■ **Exercise data**:
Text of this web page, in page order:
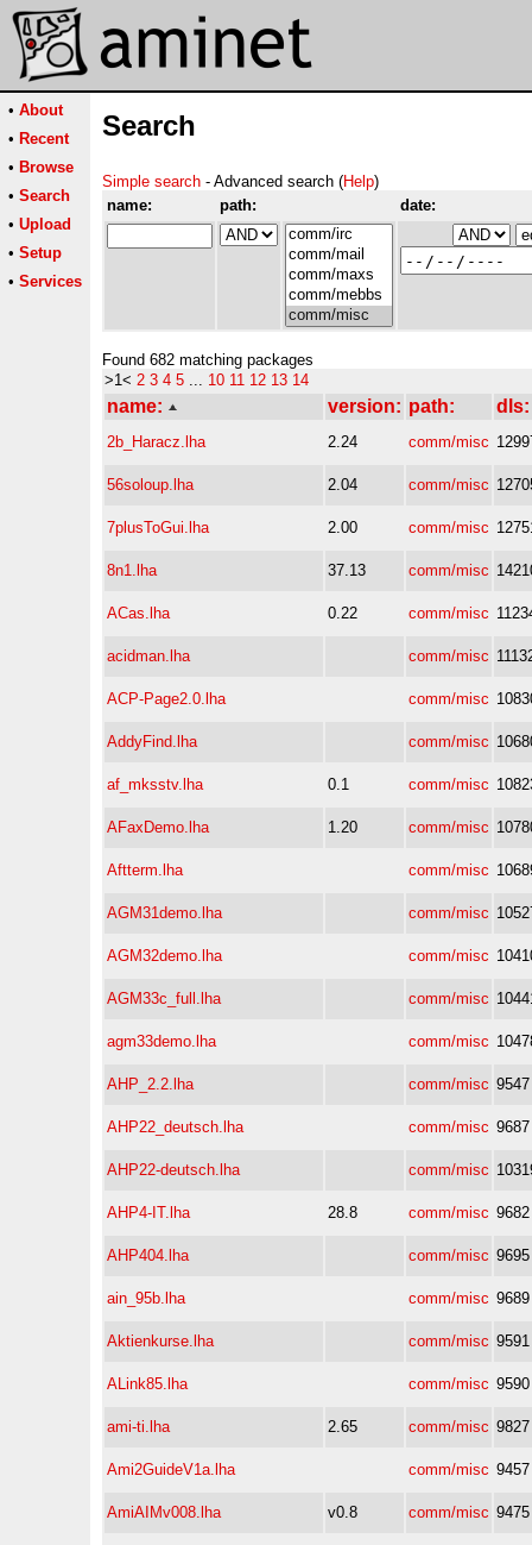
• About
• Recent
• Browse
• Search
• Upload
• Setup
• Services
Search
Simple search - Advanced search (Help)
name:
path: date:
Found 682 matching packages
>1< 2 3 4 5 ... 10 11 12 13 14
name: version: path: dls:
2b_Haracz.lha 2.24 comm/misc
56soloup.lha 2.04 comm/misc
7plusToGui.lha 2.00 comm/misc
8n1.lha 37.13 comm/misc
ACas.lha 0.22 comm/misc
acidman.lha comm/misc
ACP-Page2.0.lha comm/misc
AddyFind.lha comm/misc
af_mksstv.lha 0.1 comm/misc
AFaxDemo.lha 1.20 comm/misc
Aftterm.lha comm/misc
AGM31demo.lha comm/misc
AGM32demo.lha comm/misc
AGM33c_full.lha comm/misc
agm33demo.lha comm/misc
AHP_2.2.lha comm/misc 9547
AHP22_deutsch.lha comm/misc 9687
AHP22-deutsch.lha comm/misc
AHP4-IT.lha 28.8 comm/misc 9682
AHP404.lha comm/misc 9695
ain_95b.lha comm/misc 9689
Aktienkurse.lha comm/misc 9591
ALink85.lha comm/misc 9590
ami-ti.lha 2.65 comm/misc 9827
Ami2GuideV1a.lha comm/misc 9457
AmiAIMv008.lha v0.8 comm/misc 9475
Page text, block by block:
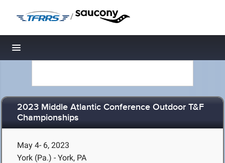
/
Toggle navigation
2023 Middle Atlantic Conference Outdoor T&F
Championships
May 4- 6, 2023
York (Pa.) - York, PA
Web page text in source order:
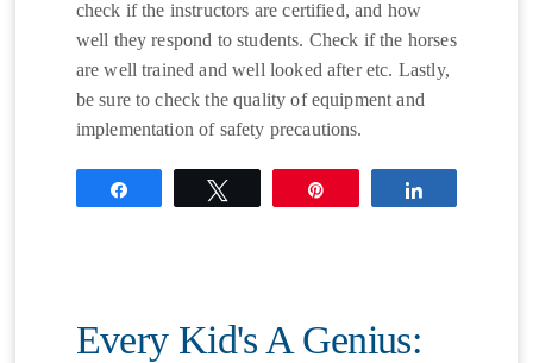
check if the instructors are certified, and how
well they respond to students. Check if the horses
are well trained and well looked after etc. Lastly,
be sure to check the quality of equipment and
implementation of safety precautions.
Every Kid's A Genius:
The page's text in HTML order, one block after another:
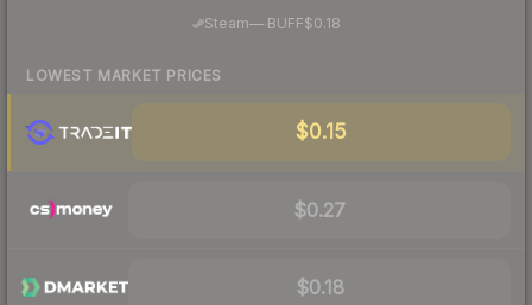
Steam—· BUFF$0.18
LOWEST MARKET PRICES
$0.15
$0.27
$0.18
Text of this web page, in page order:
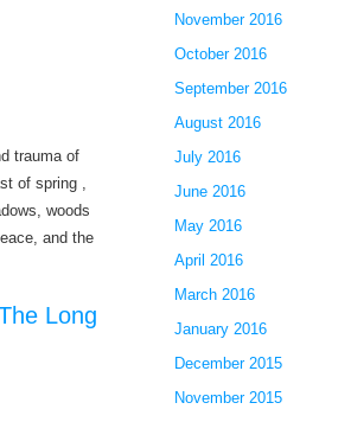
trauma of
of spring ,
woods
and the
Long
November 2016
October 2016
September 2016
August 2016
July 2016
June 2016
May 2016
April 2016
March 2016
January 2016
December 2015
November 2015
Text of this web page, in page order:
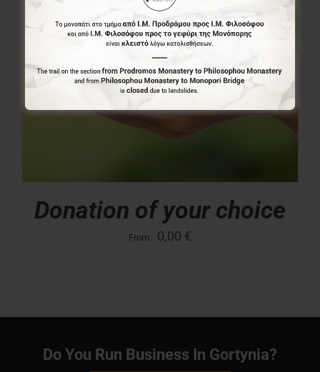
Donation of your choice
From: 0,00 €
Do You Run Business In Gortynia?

■ **What to produce**:
Report how many lines of the records hold the word "block", and supply no other text.

■ **Exercise response**:
2